Hic rhodus, hic salta; if you think it’s so easy then go spit out something great (no, really.) People say the same thing about prose writing, photography, and modern art, because they can imagine doing the basic physical action; if people started out with perfect manual dexterity then they’d think traditional painting was easy (it still wouldn’t be, there are many other skills involved.)
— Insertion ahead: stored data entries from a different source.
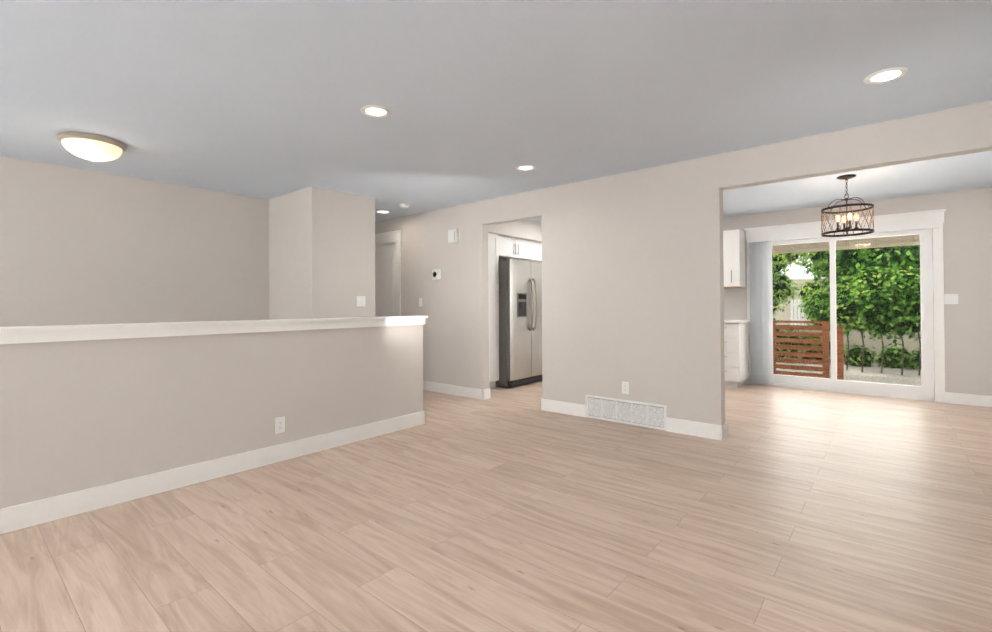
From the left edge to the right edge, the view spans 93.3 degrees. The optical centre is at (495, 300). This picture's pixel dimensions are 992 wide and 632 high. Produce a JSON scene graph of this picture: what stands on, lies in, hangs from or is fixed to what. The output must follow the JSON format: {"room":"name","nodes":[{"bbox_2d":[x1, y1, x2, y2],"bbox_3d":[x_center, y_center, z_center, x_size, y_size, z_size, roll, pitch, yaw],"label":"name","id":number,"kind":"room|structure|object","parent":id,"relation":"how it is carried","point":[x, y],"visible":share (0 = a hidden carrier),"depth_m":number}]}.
{"room":"empty living room","nodes":[
{"label":"empty living room","id":0,"kind":"room"},
{"bbox_2d":[0,381,991,631],"bbox_3d":[-1.062,1.213,3.598,8.400,0.030,10.930,-1,-1,40],"label":"floor","id":1,"kind":"structure","parent":0,"point":[518,509],"depth_m":2.38},
{"bbox_2d":[488,233,498,387],"bbox_3d":[-0.377,0.144,6.497,0.632,2.148,0.635,-1,-1,40],"label":"pantry cabinet","id":2,"kind":"object","parent":1,"relation":"on","point":[493,269],"visible":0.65,"depth_m":6.48},
{"bbox_2d":[496,258,541,386],"bbox_3d":[0.233,0.302,7.001,0.819,1.791,0.910,-1,-1,40],"label":"fridge","id":3,"kind":"object","parent":1,"relation":"on","point":[520,322],"visible":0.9,"depth_m":6.60},
{"bbox_2d":[724,319,749,388],"bbox_3d":[2.421,0.744,7.356,2.727,0.936,0.632,-1,-1,40],"label":"base cabinet","id":4,"kind":"object","parent":1,"relation":"on","point":[736,346],"visible":0.17,"depth_m":6.37},
{"bbox_2d":[0,101,991,508],"bbox_3d":[-0.994,-0.022,3.660,8.275,2.440,10.935,-1,-1,40],"label":"wall","id":5,"kind":"structure","parent":0,"point":[640,299],"depth_m":4.37},
{"bbox_2d":[275,416,284,433],"bbox_3d":[-1.618,0.932,3.511,0.009,0.118,0.072,-1,-1,40],"label":"outlet","id":6,"kind":"object","parent":5,"relation":"attached to","point":[279,424],"visible":1,"depth_m":3.51},
{"bbox_2d":[357,296,364,305],"bbox_3d":[-1.567,0.006,5.445,0.010,0.118,0.118,-1,-1,40],"label":"light switch","id":7,"kind":"object","parent":5,"relation":"attached to","point":[360,300],"visible":1,"depth_m":5.44},
{"bbox_2d":[375,244,395,316],"bbox_3d":[-1.753,0.192,7.114,0.835,2.053,0.080,-1,-1,40],"label":"hall door","id":8,"kind":"structure","parent":5,"relation":"in","point":[385,280],"depth_m":7.04},
{"bbox_2d":[432,269,440,279],"bbox_3d":[-0.804,-0.352,6.258,0.156,0.132,0.041,-1,-1,40],"label":"thermostat","id":9,"kind":"object","parent":5,"relation":"attached to","point":[436,274],"visible":1,"depth_m":6.24},
{"bbox_2d":[448,229,458,242],"bbox_3d":[-0.550,-0.835,6.045,0.160,0.170,0.043,-1,-1,40],"label":"door chime","id":10,"kind":"object","parent":5,"relation":"attached to","point":[453,235],"visible":1,"depth_m":6.01},
{"bbox_2d":[0,316,991,533],"bbox_3d":[-0.992,0.670,3.653,8.045,1.056,10.700,-1,-1,40],"label":"baseboard","id":11,"kind":"structure","parent":5,"relation":"attached to","point":[24,515],"depth_m":3.19},
{"bbox_2d":[498,235,541,261],"bbox_3d":[0.388,-0.779,7.467,0.572,0.292,1.813,-1,-1,40],"label":"upper cabinet","id":12,"kind":"object","parent":5,"relation":"attached to","point":[518,249],"visible":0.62,"depth_m":7.06},
{"bbox_2d":[622,381,628,393],"bbox_3d":[1.254,0.844,4.544,0.072,0.118,0.009,-1,-1,40],"label":"electrical outlet","id":13,"kind":"object","parent":5,"relation":"attached to","point":[625,387],"visible":1,"depth_m":4.54},
{"bbox_2d":[586,395,666,429],"bbox_3d":[1.242,1.076,4.553,0.832,0.228,0.009,-1,0,40],"label":"air vent","id":14,"kind":"object","parent":5,"relation":"in","point":[648,415],"visible":1,"depth_m":4.53},
{"bbox_2d":[723,229,744,287],"bbox_3d":[2.515,-0.586,7.459,2.540,0.804,0.363,-1,-1,40],"label":"upper cabinet","id":15,"kind":"object","parent":5,"relation":"attached to","point":[734,255],"visible":0.08,"depth_m":6.61},
{"bbox_2d":[747,223,938,384],"bbox_3d":[4.358,0.136,6.048,1.997,2.040,0.102,-1,-1,40],"label":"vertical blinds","id":16,"kind":"object","parent":5,"relation":"attached to","point":[761,310],"visible":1,"depth_m":6.54},
{"bbox_2d":[755,228,934,401],"bbox_3d":[4.439,0.150,6.128,1.873,2.083,0.156,-1,-1,40],"label":"door","id":17,"kind":"structure","parent":5,"relation":"in","point":[923,392],"depth_m":5.87},
{"bbox_2d":[944,294,957,303],"bbox_3d":[5.242,-0.019,5.397,0.118,0.118,0.010,-1,-1,40],"label":"light switch","id":18,"kind":"object","parent":5,"relation":"attached to","point":[950,298],"visible":1,"depth_m":5.40},
{"bbox_2d":[0,0,991,222],"bbox_3d":[-1.045,-1.292,3.653,8.400,0.100,11.020,-1,-1,40],"label":"ceiling","id":19,"kind":"structure","parent":0,"point":[480,100],"depth_m":2.76},
{"bbox_2d":[57,131,126,161],"bbox_3d":[-3.107,-1.151,3.613,0.412,0.162,0.412,-1,-1,40],"label":"dome ceiling light","id":20,"kind":"object","parent":19,"relation":"attached to","point":[91,147],"visible":1,"depth_m":3.51},
{"bbox_2d":[360,105,390,117],"bbox_3d":[-0.795,-1.295,3.089,0.193,0.107,0.193,-1,-1,40],"label":"recessed light","id":21,"kind":"object","parent":19,"relation":"in","point":[376,111],"depth_m":3.13},
{"bbox_2d":[376,209,389,212],"bbox_3d":[-1.525,-1.206,6.329,0.184,0.022,0.184,-1,-1,40],"label":"recessed light","id":22,"kind":"object","parent":19,"relation":"in","point":[382,211],"visible":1,"depth_m":6.28},
{"bbox_2d":[399,204,409,208],"bbox_3d":[-1.167,-1.199,5.963,0.136,0.046,0.136,-1,-1,40],"label":"smoke detector","id":23,"kind":"object","parent":19,"relation":"attached to","point":[404,206],"visible":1,"depth_m":5.92},
{"bbox_2d":[515,165,535,170],"bbox_3d":[0.276,-1.290,4.378,0.193,0.107,0.193,-1,-1,40],"label":"recessed light","id":24,"kind":"object","parent":19,"relation":"in","point":[521,167],"depth_m":4.42},
{"bbox_2d":[821,174,873,236],"bbox_3d":[3.540,-0.962,4.730,0.428,0.588,0.428,-1,-1,40],"label":"chandelier","id":25,"kind":"object","parent":19,"relation":"hanging from","point":[849,215],"visible":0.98,"depth_m":4.71},
{"bbox_2d":[863,67,907,83],"bbox_3d":[2.191,-1.314,2.639,0.193,0.107,0.193,-1,-1,40],"label":"recessed light","id":26,"kind":"object","parent":19,"relation":"in","point":[878,77],"depth_m":2.66},
{"label":"outside","id":27,"kind":"structure","parent":0,"visible":0},
{"bbox_2d":[776,362,921,385],"bbox_3d":[24.971,1.545,29.586,80.000,0.080,62.179,-1,-1,40],"label":"ground","id":28,"kind":"structure","parent":27,"point":[858,375],"depth_m":9.05},
{"bbox_2d":[772,234,920,379],"bbox_3d":[10.172,-1.328,12.024,28.000,5.584,16.228,-1,-1,40],"label":"garden","id":29,"kind":"object","parent":28,"relation":"on","point":[863,259],"depth_m":9.44}
]}

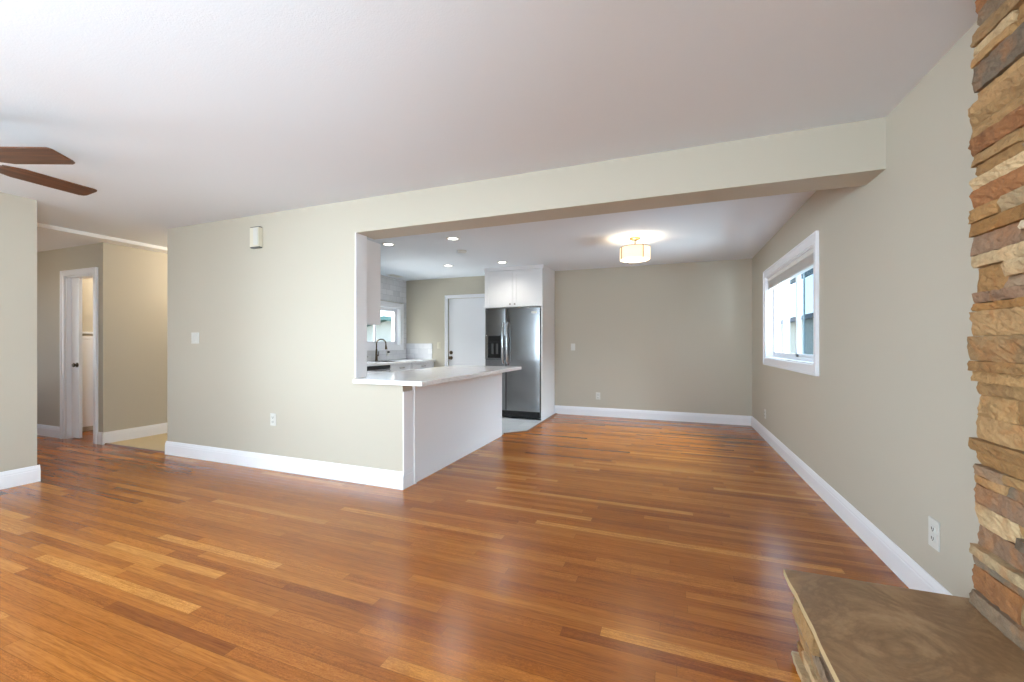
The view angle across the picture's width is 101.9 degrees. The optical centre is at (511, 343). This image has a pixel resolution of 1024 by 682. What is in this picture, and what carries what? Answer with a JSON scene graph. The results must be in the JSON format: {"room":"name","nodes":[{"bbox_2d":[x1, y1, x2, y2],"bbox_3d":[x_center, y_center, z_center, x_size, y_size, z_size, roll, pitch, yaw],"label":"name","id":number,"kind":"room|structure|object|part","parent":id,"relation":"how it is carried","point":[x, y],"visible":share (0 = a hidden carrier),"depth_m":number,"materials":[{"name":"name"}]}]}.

With eg StableDiffusion as a medium taking it seriously involves promptcraft (which you already noted), selection of many drafts (which is time-intensive and mostly requires the ability to see what works in a composition), and of course knowing what you want to create in the first place. Knowing the tools themselves, art history, the tools of all other visual media (you can throw in “volumetric lighting” because that’s what many other people do, or you can learn what it means and develop an intuition about when it would be helpful), color theory, anatomy, and so on are all things that contribute to the skill ceiling. One very weird guy, FlyingFoxDemon, is behind almost all of the viral AI-assisted videos that have come out so far, even though he’s far from the only hobbyist with access to high-end GPU.
Obviously you don’t mean this in the way that I do, but this is a good summary of my major claim here - that SD and the like are media in which humans work.
(“Fundamentally” I would actually say is false, human brains are physical objects, but once machines can really do every part of the workflow we have much bigger worries than anything to do with the art industry.)